* WHAT YOU HAVE TO DO *
Every entry below must be retyped exactly, and the pictures must be left out.

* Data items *
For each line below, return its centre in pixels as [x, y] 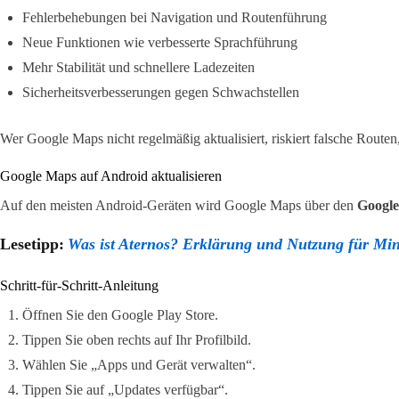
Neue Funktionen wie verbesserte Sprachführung [160, 42]
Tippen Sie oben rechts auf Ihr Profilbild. [137, 339]
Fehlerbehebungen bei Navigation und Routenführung [175, 17]
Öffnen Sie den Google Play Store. [120, 314]
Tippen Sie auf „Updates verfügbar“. [125, 389]
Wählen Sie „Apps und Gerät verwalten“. [139, 364]
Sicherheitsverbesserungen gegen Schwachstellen [161, 92]
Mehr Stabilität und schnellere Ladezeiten [138, 67]

* TASK OUTPUT *
For each line below, return its centre in pixels as [x, y] 
Neue Funktionen wie verbesserte Sprachführung [160, 42]
Tippen Sie oben rechts auf Ihr Profilbild. [137, 339]
Fehlerbehebungen bei Navigation und Routenführung [175, 17]
Öffnen Sie den Google Play Store. [120, 314]
Tippen Sie auf „Updates verfügbar“. [125, 389]
Wählen Sie „Apps und Gerät verwalten“. [139, 364]
Sicherheitsverbesserungen gegen Schwachstellen [161, 92]
Mehr Stabilität und schnellere Ladezeiten [138, 67]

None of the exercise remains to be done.